G-RAID, Time Machine, and Spotlight Headache

A few days ago, of course right before the “Money Back Guarantee” expired on our G-RAID 8TB Time Machine drive at work both my S3 and I were battling with a rather nasty pernicious bug that was plaguing this device on our new fancy Mac Pro Server running OSX Mountain Lion.

The problem was this, you plug the drive in, using Firewire 800 and Time Machine sees it and starts backing up files. That works just fine. After say 1TB of files get backed up Time Machine works gamely for about three or four hours and then the drive suddenly goes deaf. What I mean is that the drive is still connected, the icon is on the Desktop, but you can’t do anything with it. It gives you a fusillade of meaningless errors, vague ones like “Unspecified error with file system” and the like and Time Machine is stuck and can’t do anything at all with the drive. It’s not really a headache for us currently because the server is brand-spanking-new, but still, it’s a concern for us. You have to eject the drive, and not a plain eject either, but a Force Eject. When you move it to another computer and plug it in and do a fsck on the drive everything pans out fine. Everything is hunky-dory, journal is fine, structures are peachy, the works. So annoying.

So off to Google we go. Turns out there MIGHT be a bug in the “Turn off Hard Drives when possible” in the Energy Saver preference pane in System Preferences. This strikes me as a wee bit of bullshit, the drive should go to sleep and wake up elegantly like anything connected to a Mac should (and almost always does!) so, fine, turn that off. Testing. Ah, failed. So next stop was to try to irritate the drive with constant actions. To that end I created a script:

!/bin/bash

while true
do
touch /Volumes/G-RAID/keepalive
sleep 60
done

So what this script does is touch, which is a Unix command in the Mac that just runs out and accesses a file, it’s size is zero, it just runs the most basic of file operation on a drive. If you touch a file on a sleeping drive, it should wake it up. If the drive is counting down until it goes to sleep, this operation will reset that counter. Then the entire thing takes a nap for a minute and does it again, and it does it over and over forever.

We tried that, and still ended up with a failed Time Machine backup and a drive that’s gone deaf.
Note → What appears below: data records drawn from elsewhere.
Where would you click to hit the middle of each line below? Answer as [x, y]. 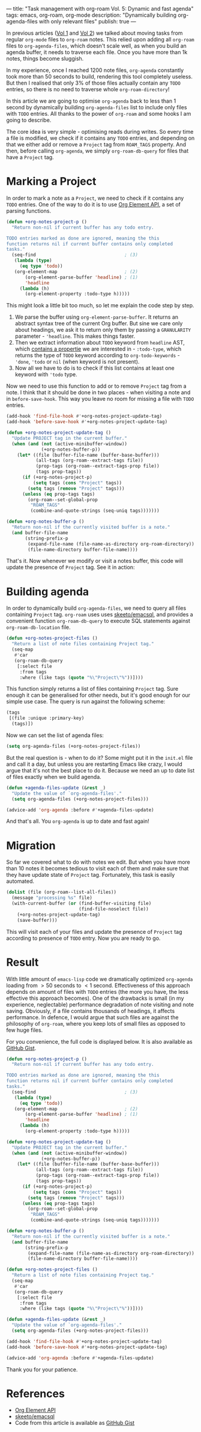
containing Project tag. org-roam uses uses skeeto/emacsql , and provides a [100, 615]
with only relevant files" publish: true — [87, 21]
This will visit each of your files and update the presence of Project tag [94, 931]
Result [22, 962]
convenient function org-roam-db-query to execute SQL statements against [98, 621]
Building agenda [48, 591]
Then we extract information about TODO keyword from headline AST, [100, 343]
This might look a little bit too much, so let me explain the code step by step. [100, 305]
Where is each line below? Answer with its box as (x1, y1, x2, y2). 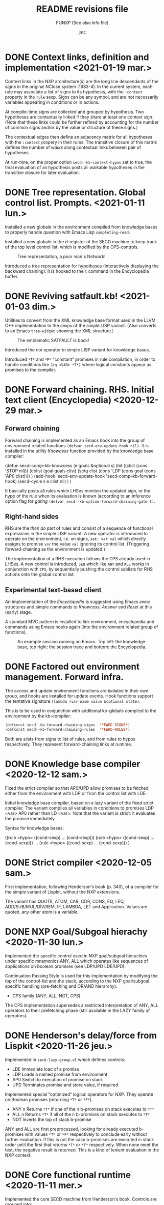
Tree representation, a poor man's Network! (17, 253, 106, 259)
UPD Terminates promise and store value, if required (12, 1082, 118, 1088)
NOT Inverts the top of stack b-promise (12, 1117, 92, 1122)
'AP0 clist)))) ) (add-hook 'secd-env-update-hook (5, 473, 105, 479)
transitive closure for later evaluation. (5, 170, 80, 175)
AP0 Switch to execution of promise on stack (12, 1076, 103, 1082)
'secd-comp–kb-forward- (106, 473, 158, 479)
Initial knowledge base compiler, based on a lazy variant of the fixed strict (5, 800, 154, 805)
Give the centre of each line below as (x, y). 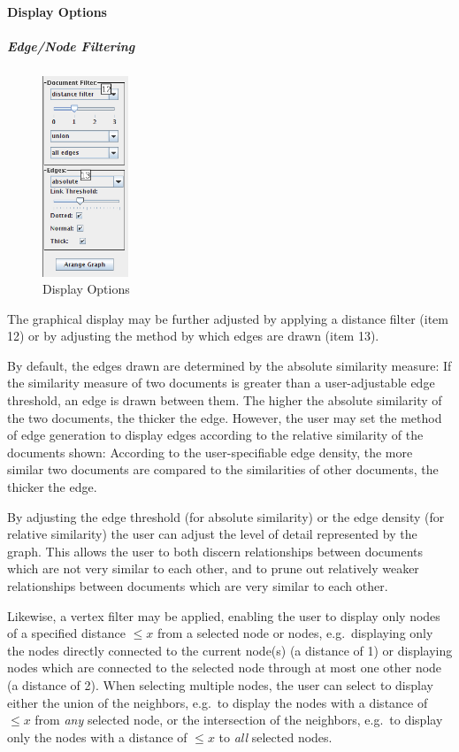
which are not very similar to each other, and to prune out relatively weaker (213, 568)
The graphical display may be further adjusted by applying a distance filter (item (228, 318)
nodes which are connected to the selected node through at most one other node (225, 668)
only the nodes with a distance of (97, 737)
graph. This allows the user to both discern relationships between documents (215, 551)
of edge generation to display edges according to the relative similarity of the (215, 435)
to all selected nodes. (275, 737)
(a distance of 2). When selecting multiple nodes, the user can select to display (220, 684)
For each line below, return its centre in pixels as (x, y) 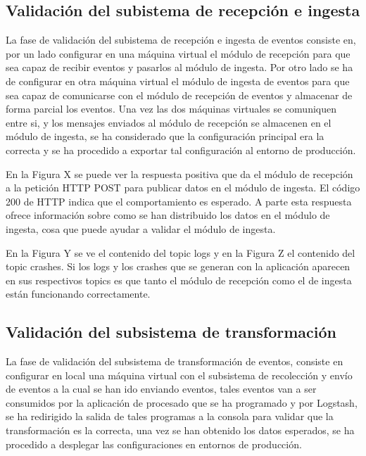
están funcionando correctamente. (78, 294)
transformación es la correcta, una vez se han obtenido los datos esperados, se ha (180, 430)
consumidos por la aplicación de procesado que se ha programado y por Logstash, (182, 402)
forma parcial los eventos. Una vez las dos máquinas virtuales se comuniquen (171, 109)
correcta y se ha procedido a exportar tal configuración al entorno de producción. (181, 150)
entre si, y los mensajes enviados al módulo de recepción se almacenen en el (169, 122)
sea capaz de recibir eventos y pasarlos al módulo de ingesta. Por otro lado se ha (179, 67)
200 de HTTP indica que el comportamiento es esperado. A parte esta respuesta (179, 201)
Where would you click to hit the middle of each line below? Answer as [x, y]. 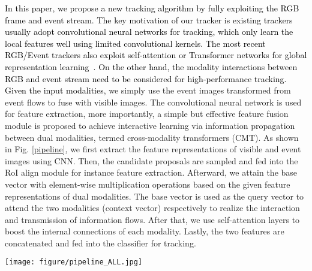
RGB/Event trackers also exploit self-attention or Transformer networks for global [156, 55]
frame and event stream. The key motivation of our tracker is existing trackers [149, 19]
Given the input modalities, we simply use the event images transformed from [148, 90]
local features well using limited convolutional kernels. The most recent [135, 43]
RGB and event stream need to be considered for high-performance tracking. [146, 78]
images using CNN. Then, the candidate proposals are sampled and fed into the [151, 160]
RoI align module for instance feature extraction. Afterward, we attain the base [151, 172]
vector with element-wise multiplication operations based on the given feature [148, 184]
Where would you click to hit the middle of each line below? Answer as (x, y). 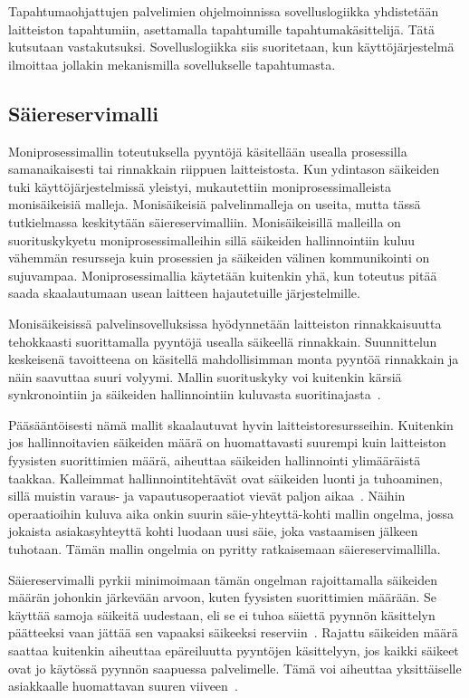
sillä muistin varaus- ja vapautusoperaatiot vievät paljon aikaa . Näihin (207, 496)
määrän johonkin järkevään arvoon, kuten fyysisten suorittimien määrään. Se (222, 597)
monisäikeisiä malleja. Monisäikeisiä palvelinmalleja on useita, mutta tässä (215, 204)
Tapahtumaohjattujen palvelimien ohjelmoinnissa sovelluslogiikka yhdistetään (224, 11)
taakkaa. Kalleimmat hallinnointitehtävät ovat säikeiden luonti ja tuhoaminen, (226, 478)
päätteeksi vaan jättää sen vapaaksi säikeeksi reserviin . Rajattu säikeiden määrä (233, 632)
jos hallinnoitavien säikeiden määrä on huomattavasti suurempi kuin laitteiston (227, 442)
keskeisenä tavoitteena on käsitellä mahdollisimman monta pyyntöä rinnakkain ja (234, 359)
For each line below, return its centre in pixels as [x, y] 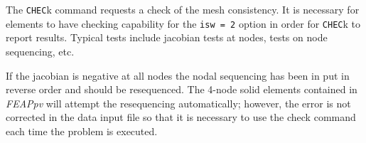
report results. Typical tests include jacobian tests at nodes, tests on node [167, 37]
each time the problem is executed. [82, 131]
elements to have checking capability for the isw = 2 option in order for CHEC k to [183, 23]
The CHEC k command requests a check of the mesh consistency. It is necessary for [183, 9]
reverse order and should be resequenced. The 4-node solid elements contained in [182, 89]
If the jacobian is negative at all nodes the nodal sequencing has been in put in [178, 75]
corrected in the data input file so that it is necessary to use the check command [181, 117]
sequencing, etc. [40, 51]
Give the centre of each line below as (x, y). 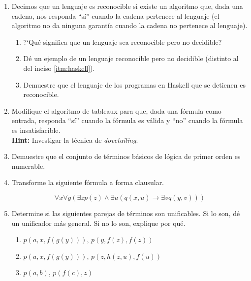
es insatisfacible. (36, 130)
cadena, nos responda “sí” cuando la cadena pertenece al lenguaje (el (115, 16)
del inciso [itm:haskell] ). (59, 68)
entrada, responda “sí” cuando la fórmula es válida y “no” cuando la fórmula (127, 120)
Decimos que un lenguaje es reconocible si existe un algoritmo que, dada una (127, 6)
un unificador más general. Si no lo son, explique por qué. (98, 223)
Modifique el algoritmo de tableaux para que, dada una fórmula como (116, 110)
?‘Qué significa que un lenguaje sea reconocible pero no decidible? (123, 42)
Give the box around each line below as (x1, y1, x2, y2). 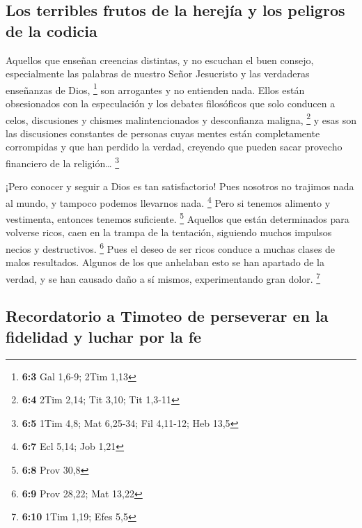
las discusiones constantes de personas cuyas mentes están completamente (6, 125, 320, 140)
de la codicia (6, 20, 97, 41)
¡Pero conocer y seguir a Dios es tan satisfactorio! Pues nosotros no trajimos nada (6, 179, 354, 194)
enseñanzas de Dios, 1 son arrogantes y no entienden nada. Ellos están (6, 80, 305, 97)
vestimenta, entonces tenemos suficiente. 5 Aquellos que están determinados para (6, 210, 349, 226)
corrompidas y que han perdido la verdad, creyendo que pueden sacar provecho (6, 139, 343, 154)
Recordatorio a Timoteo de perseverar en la (6, 305, 329, 327)
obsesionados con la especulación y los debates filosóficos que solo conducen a (6, 96, 336, 111)
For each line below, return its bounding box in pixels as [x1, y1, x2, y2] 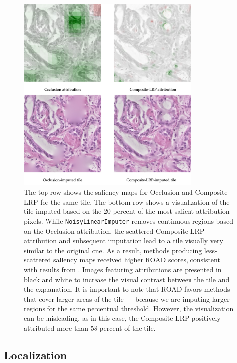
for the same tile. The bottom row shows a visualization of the [40, 196, 230, 207]
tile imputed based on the [24, 206, 102, 216]
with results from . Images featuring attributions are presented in [24, 264, 222, 274]
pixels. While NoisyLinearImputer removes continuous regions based [24, 215, 233, 226]
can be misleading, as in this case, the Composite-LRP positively [24, 312, 221, 323]
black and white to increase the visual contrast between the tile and [24, 274, 230, 284]
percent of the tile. [99, 322, 156, 333]
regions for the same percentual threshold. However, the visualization [24, 303, 234, 313]
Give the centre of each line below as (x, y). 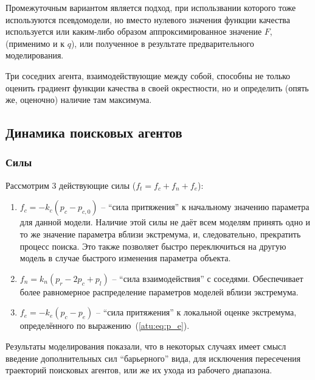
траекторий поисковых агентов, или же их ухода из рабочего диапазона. (139, 370)
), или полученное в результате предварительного (162, 43)
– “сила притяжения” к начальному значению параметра (205, 207)
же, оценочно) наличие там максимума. (79, 100)
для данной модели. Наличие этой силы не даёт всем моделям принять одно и (165, 222)
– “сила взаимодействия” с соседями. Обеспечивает (208, 278)
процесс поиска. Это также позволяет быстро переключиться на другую (153, 246)
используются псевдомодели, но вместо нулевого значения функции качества (148, 19)
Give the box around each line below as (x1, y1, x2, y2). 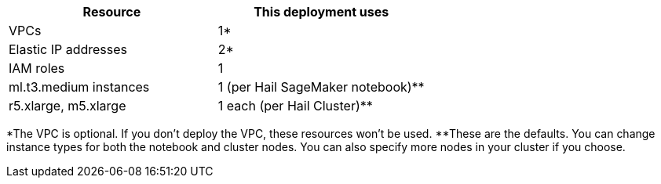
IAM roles (9, 60, 65, 76)
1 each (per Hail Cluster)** (217, 98, 373, 114)
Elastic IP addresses (9, 41, 128, 57)
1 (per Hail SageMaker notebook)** (217, 79, 425, 95)
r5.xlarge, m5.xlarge (9, 98, 126, 114)
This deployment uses (254, 4, 389, 20)
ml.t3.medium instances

The exact error you get in Time Machine is “com.apple.backupd: Error: (22) setxattr for key:com.apple.backupd.HostUUID … ” So, still no solution to our problems. We finally figured out what the silver bullet was, and it came from an unexpected source. We added the G-RAID drive to the Privacy pane of Spotlight in the System Preferences on the server and voilà! Magical solution!

Since I did that, the drive has been working happily since I made the change, it’s been about a week. My working theory is that mds (which runs the Spotlight service) either locks a file or does something sneaky with this extended attribute on the HostUUID object and that, somehow, ruins access for the entire file system on that drive. It’s not that the file system is damaged, it’s just not working.

So, where’s the bug? Is it in mdsworker, mds itself, backupd (Time Machine), Firewire 800, the Firewire 800 cable, or the G-RAID drive? The answer is a definitive YES. Somewhere. Something is causing it and the only solution seems to keep mds’s muddy hands to itself and pester the drive every minute with a meaningless file operation via touch.

The upside is the damn thing works, so we’ll keep going with it until it stops working. I wish there was something clearer than this Error 22 from backupd to go on, but alas, this seems to be a valid workaround and frankly I don’t really need Spotlight to go futzing about on the drive anyways. There won’t be any searching done on it anyhow, just the indexing that Time Machine needs and that’s it.

I guess in the end, all’s well that ends well.